PROBLEM = Among the records below, how many lines contain "media"? State the number and nothing more.

======== DATASET CONTENT

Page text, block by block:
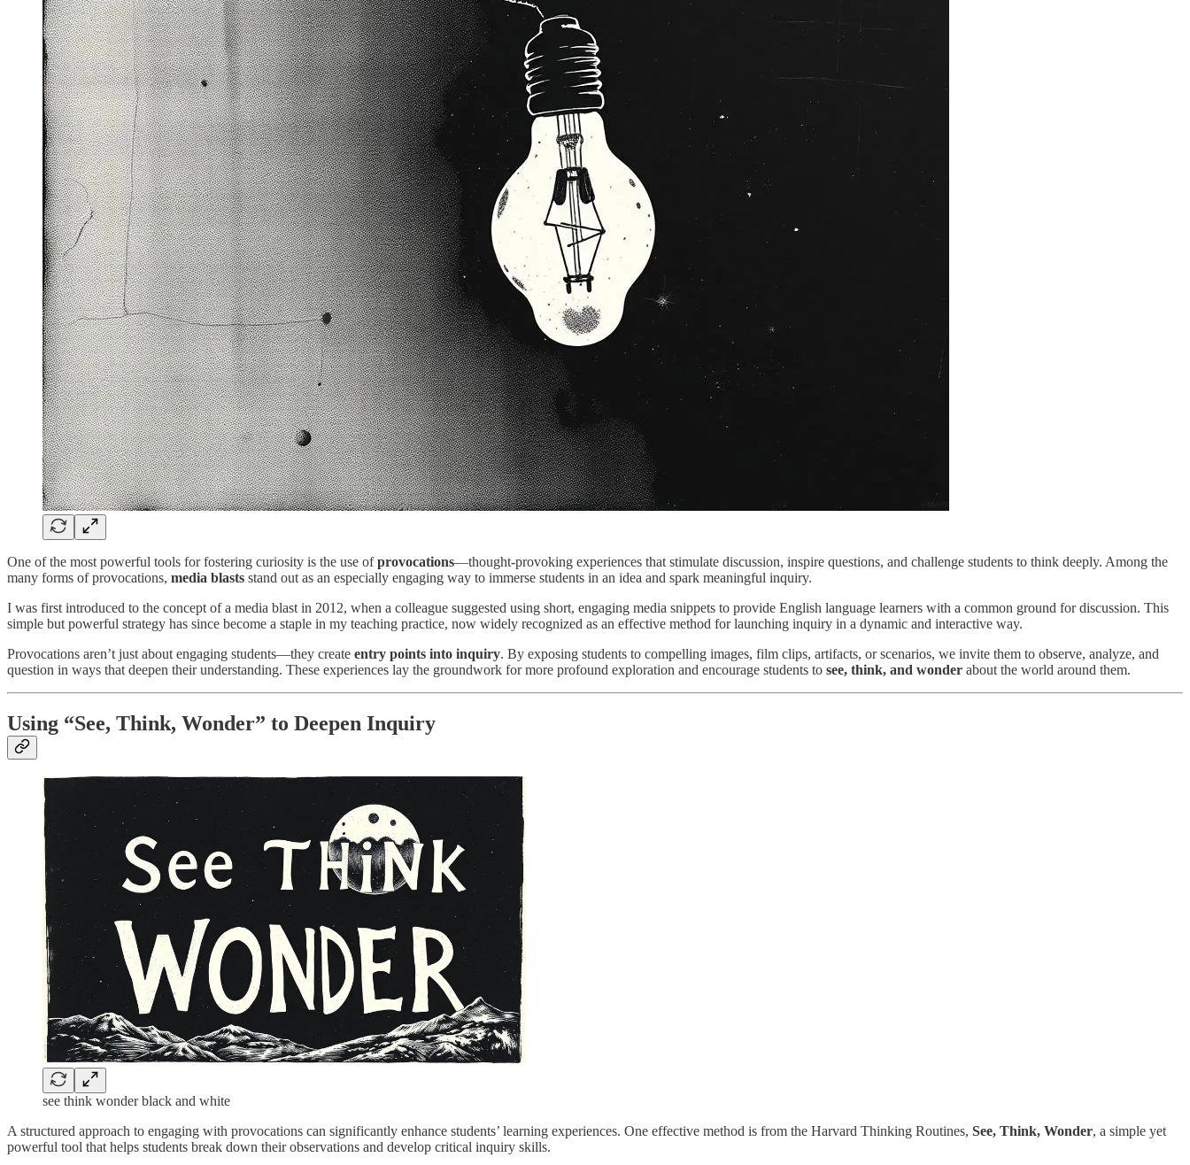
One of the most powerful tools for fostering curiosity is the use ofprovocations—thought-provoking experiences that stimulate discussion, inspire questions, and challenge students to think deeply. Among the
many forms of provocations, media blasts stand out as an especially engaging way to immerse students in an idea and spark meaningful inquiry.
I was first introduced to the concept of a media blast in 2012, when a colleague suggested using short, engaging media snippets to provide English language learners with a common ground for discussion. This
simple but powerful strategy has since become a staple in my teaching practice, now widely recognized as an effective method for launching inquiry in a dynamic and interactive way.
Provocations aren’t just about engaging students—they create entry points into inquiry. By exposing students to compelling images, film clips, artifacts, or scenarios, we invite them to observe, analyze, and
question in ways that deepen their understanding. These experiences lay the groundwork for more profound exploration and encourage students to see, think, and wonder about the world around them.
Using “See, Think, Wonder” to Deepen Inquiry
see think wonder black and white
A structured approach to engaging with provocations can significantly enhance students’ learning experiences. One effective method is from the Harvard Thinking Routines, See, Think, Wonder, a simple yet
powerful tool that helps students break down their observations and develop critical inquiry skills.
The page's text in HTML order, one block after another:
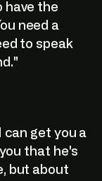
have the
need a
to speak
can get you a
that he's
but about
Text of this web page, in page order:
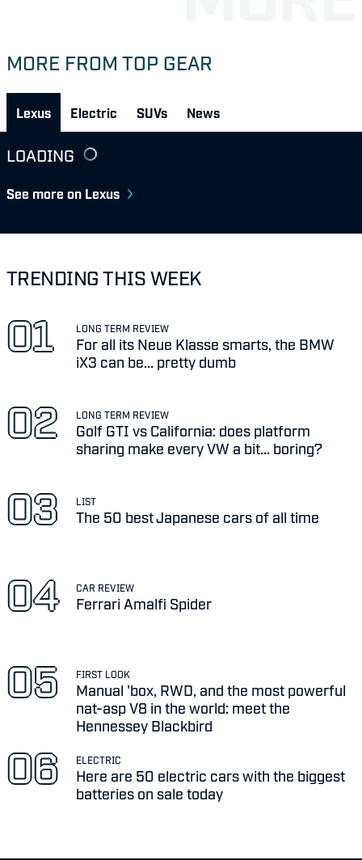
MORE FROM TOP GEAR
Lexus Electric SUVs News
LOADING
See more on Lexus
TRENDING THIS WEEK
LONG TERM REVIEW
For all its Neue Klasse smarts, the BMW
iX3 can be... pretty dumb
LONG TERM REVIEW
Golf GTI vs California: does platform
sharing make every VW a bit... boring?
LIST
The 50 best Japanese cars of all time
CAR REVIEW
Ferrari Amalfi Spider
FIRST LOOK
Manual 'box, RWD, and the most powerful
nat-asp V8 in the world: meet the
Hennessey Blackbird
ELECTRIC
Here are 50 electric cars with the biggest
batteries on sale today

================

EXPECTED ANSWER = 2